**Dataset records:**
# # # # # # #
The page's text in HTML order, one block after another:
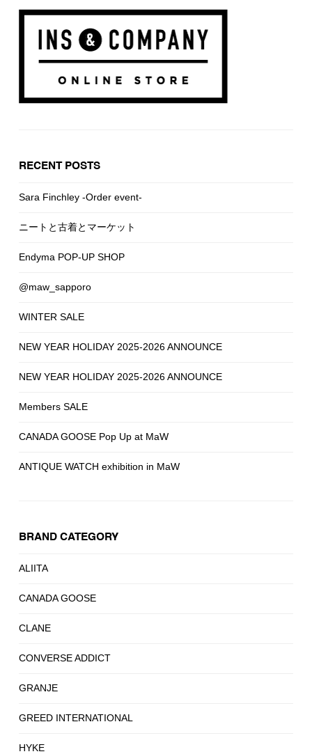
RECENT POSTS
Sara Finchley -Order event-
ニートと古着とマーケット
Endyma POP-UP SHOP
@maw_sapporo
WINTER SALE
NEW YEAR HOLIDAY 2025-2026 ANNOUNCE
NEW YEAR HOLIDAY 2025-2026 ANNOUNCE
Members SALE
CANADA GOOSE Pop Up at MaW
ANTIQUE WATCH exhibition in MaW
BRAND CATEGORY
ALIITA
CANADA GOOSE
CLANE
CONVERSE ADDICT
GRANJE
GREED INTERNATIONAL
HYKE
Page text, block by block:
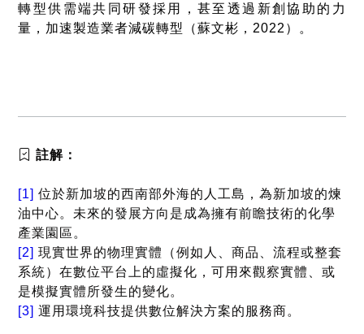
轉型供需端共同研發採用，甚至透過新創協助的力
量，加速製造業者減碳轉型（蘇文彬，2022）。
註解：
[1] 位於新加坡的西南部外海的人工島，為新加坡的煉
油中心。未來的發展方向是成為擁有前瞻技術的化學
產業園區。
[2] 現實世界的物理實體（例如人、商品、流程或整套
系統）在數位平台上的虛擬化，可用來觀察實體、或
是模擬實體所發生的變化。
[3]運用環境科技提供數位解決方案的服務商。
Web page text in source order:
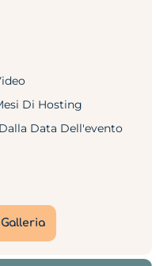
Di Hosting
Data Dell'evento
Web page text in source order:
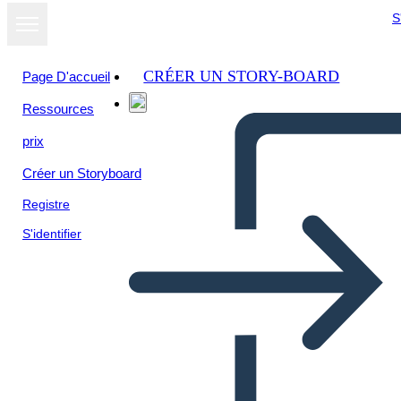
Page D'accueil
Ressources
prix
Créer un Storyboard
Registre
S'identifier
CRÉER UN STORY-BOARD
# # # # # # #
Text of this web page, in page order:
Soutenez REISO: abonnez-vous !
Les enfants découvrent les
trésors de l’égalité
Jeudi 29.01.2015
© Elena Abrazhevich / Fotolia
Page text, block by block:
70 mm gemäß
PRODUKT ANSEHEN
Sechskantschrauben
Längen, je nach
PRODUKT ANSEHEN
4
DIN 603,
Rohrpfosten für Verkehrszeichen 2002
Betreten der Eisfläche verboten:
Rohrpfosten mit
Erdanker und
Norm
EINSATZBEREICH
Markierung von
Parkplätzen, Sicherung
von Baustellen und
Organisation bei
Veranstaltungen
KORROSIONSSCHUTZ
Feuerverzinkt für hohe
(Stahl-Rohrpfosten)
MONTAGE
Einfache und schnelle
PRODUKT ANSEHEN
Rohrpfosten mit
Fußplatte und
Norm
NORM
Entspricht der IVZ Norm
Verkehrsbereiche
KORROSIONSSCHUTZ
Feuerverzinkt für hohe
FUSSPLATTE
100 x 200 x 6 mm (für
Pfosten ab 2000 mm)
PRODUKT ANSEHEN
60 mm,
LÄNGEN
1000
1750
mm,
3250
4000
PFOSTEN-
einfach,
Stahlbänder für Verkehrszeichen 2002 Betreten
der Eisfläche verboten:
# # # # # # #
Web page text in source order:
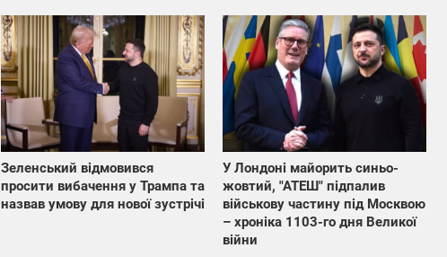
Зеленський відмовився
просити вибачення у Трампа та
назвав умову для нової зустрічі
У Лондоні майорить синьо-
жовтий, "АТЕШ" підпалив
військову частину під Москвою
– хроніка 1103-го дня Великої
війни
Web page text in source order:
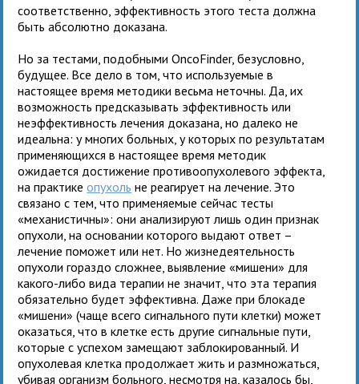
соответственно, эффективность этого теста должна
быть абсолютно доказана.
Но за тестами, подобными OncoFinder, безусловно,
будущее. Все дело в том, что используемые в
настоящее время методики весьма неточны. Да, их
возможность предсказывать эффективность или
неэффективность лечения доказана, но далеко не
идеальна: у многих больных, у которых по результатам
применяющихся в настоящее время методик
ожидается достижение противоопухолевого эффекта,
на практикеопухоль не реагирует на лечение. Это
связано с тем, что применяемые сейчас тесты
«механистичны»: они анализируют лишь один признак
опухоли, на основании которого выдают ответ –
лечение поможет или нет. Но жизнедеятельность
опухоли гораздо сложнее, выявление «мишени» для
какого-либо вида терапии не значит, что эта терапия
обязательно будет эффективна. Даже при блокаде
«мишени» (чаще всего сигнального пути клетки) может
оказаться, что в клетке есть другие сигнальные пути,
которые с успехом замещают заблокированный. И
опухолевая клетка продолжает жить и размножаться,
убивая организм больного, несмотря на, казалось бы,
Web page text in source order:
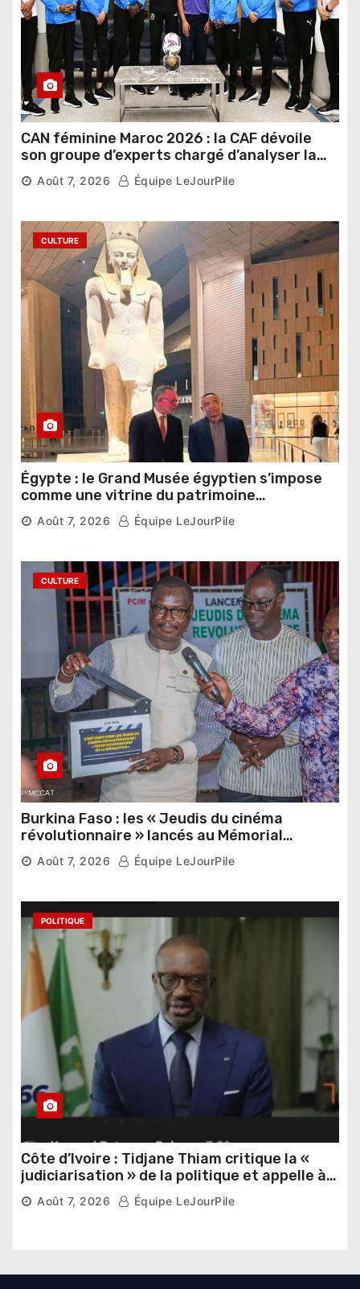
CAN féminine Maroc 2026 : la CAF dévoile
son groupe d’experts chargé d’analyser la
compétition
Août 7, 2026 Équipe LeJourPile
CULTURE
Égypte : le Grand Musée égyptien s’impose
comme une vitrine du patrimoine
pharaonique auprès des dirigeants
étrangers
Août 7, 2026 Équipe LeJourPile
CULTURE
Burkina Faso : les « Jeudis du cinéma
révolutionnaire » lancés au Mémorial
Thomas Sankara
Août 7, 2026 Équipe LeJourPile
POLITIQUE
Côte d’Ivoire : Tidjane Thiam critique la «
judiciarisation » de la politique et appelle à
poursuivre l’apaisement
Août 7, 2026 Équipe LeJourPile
# # # # # # #
**EXERCISE PROMPT:**
Write down exactly the span of lines above from the one containing "CAN féminine Maroc 2026 : la CAF dévoile" to the one containing "Côte d’Ivoire : Tidjane", both ends included.

**SOLUTION FOR THIS EXERCISE:**
CAN féminine Maroc 2026 : la CAF dévoile
son groupe d’experts chargé d’analyser la
compétition
Août 7, 2026 Équipe LeJourPile
CULTURE
Égypte : le Grand Musée égyptien s’impose
comme une vitrine du patrimoine
pharaonique auprès des dirigeants
étrangers
Août 7, 2026 Équipe LeJourPile
CULTURE
Burkina Faso : les « Jeudis du cinéma
révolutionnaire » lancés au Mémorial
Thomas Sankara
Août 7, 2026 Équipe LeJourPile
POLITIQUE
Côte d’Ivoire : Tidjane Thiam critique la «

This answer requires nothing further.